(Work request):
Your output should be exactly the lines from the one containing "restart. Possible values" through the final line of the following data, please, with no pictures.

(Dataset records):

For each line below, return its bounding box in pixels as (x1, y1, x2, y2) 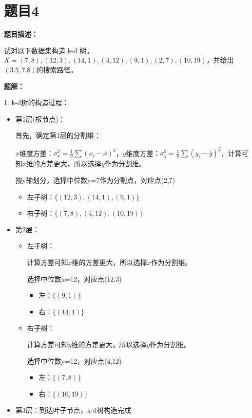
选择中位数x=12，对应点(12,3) (27, 273, 122, 284)
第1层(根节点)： (15, 113, 65, 124)
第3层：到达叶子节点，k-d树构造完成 (15, 405, 131, 415)
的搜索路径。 (36, 64, 78, 74)
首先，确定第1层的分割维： (15, 130, 101, 140)
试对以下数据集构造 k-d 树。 (4, 45, 94, 55)
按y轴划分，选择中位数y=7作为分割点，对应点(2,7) (15, 175, 175, 185)
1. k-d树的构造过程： (4, 97, 69, 108)
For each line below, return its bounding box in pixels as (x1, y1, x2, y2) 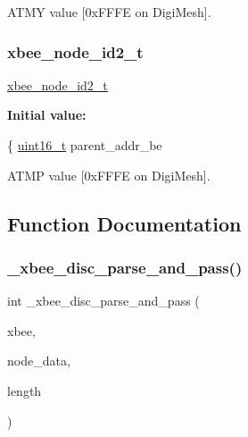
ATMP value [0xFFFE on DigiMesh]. (7, 165, 211, 184)
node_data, (7, 351, 70, 370)
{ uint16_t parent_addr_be (7, 136, 162, 154)
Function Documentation (7, 209, 242, 237)
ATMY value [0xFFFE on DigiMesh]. (7, 3, 211, 21)
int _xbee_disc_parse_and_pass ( (7, 291, 200, 310)
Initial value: (7, 105, 87, 124)
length (7, 381, 42, 399)
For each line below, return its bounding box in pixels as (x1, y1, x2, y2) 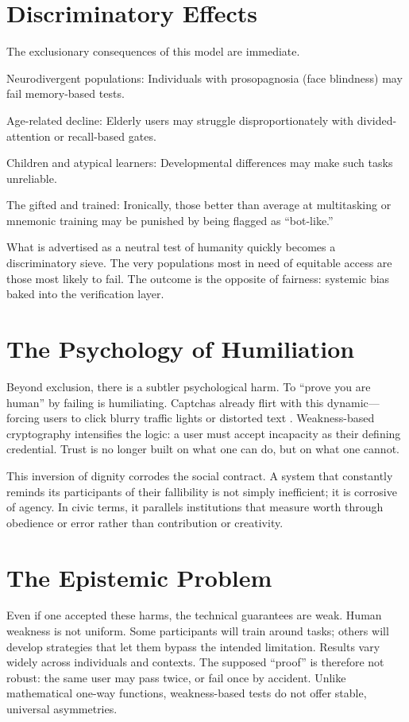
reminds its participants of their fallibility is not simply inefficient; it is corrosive (6, 483, 397, 499)
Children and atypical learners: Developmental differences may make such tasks (6, 154, 393, 171)
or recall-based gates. (54, 127, 156, 144)
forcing (6, 410, 40, 426)
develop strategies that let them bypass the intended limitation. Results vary (6, 638, 380, 654)
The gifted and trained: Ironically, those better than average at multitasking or (6, 196, 392, 213)
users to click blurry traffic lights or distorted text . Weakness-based (43, 410, 375, 426)
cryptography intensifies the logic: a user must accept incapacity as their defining (6, 425, 401, 441)
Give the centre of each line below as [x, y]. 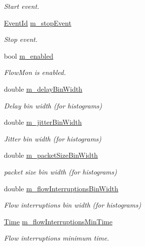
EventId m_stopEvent [38, 22]
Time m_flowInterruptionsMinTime [58, 221]
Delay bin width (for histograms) [53, 105]
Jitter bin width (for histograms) [53, 138]
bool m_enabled [29, 55]
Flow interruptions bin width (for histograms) [72, 205]
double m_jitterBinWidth [43, 122]
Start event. [22, 6]
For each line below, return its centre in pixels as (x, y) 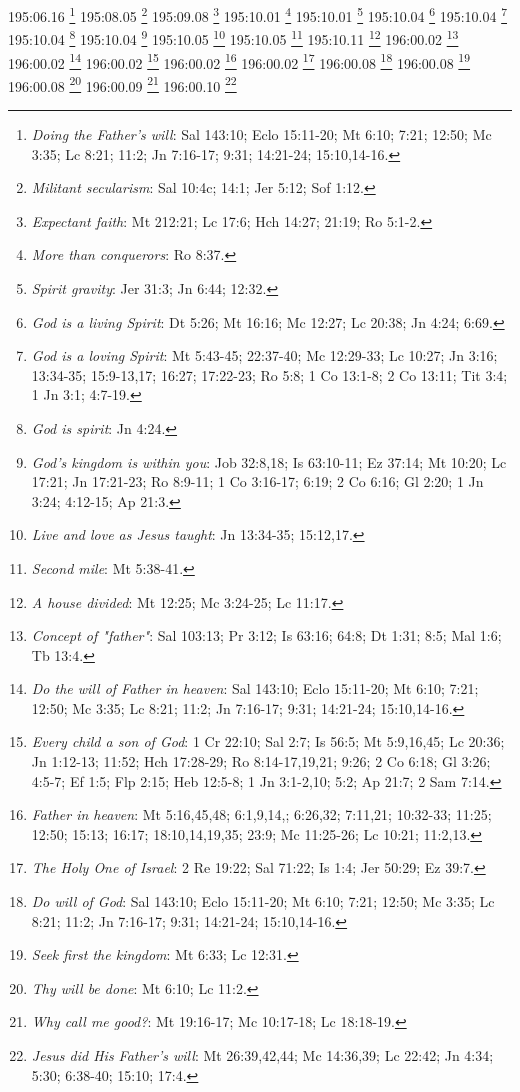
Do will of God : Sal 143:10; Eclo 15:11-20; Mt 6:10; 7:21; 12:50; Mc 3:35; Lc (263, 901)
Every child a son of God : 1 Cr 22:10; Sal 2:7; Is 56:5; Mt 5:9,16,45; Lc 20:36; (268, 741)
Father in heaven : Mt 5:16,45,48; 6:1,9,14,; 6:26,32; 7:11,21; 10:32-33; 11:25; (261, 814)
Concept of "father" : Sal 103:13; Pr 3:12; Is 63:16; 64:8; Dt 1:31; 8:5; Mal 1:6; (266, 635)
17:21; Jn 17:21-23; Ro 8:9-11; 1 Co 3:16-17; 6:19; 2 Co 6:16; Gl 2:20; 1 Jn (257, 481)
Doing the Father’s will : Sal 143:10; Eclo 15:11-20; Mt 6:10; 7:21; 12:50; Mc (261, 134)
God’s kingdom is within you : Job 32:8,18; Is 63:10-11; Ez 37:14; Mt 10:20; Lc (269, 461)
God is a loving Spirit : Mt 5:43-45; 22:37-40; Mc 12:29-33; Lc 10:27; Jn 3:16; (264, 355)
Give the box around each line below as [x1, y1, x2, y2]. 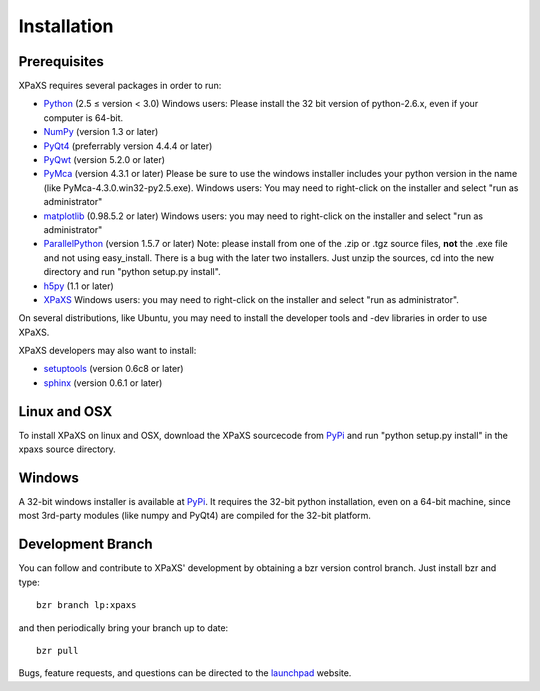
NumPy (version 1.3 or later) [43, 126, 159, 138]
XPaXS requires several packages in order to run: [18, 80, 222, 92]
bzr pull [36, 645, 79, 656]
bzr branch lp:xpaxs [36, 600, 137, 611]
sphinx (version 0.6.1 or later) [43, 376, 163, 389]
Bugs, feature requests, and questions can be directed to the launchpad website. [18, 667, 352, 679]
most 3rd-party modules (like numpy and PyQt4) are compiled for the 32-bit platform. [18, 510, 372, 522]
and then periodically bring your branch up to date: [18, 621, 229, 634]
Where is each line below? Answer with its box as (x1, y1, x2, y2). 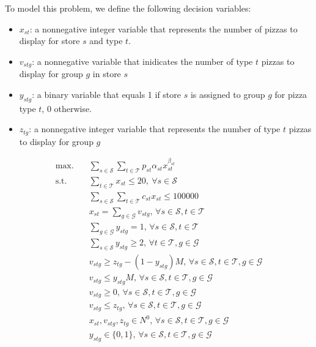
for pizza (274, 88, 307, 100)
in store (92, 67, 121, 80)
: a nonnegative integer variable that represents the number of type (29, 122, 281, 135)
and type (89, 34, 123, 47)
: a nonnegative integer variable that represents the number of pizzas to (29, 22, 298, 35)
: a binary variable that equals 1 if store (32, 88, 182, 100)
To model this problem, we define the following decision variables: (5, 2, 251, 14)
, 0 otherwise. (42, 102, 92, 114)
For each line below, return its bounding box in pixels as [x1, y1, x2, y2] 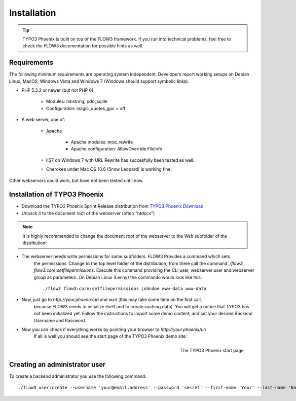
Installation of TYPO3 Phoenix [9, 190, 104, 199]
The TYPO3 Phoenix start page [180, 348, 244, 354]
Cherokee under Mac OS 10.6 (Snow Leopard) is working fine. [46, 166, 172, 172]
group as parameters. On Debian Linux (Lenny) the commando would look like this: [34, 274, 202, 280]
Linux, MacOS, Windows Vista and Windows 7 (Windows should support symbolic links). [9, 78, 189, 84]
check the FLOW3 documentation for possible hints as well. [22, 43, 144, 49]
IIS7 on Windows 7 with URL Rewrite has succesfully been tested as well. [46, 157, 195, 163]
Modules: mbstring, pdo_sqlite [46, 99, 108, 105]
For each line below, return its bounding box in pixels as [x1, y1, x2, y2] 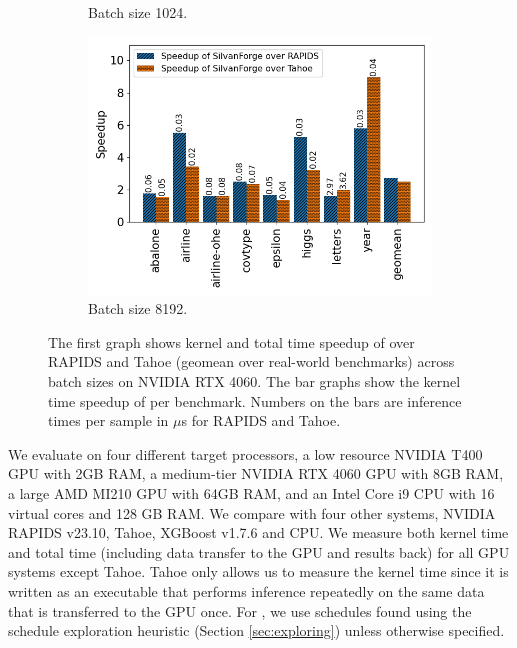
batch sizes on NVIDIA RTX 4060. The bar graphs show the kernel [48, 370, 461, 391]
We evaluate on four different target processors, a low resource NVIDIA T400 [8, 443, 483, 464]
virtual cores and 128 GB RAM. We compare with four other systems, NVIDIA [8, 502, 496, 523]
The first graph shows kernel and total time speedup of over [48, 331, 415, 352]
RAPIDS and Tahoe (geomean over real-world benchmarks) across [48, 351, 455, 372]
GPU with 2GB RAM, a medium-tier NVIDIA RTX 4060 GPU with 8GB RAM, [8, 463, 504, 484]
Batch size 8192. [88, 298, 188, 319]
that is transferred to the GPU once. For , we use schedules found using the [8, 600, 472, 621]
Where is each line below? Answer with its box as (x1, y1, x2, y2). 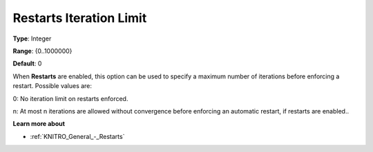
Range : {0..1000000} (12, 47, 73, 55)
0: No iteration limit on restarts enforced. (12, 94, 128, 102)
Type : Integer (12, 34, 52, 43)
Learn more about (12, 120, 66, 128)
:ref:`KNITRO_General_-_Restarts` (30, 132, 125, 140)
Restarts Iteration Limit (12, 10, 147, 25)
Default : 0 (12, 59, 42, 68)
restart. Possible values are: (12, 82, 93, 90)
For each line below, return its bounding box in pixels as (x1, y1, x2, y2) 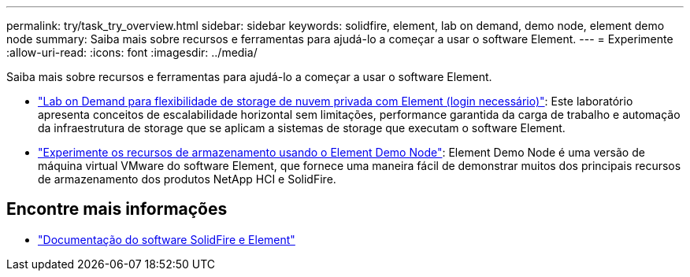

(Answer to this exercise):
restart. Possible values are: (12, 82, 93, 90)
For each line below, return its bounding box in pixels as (x1, y1, x2, y2) 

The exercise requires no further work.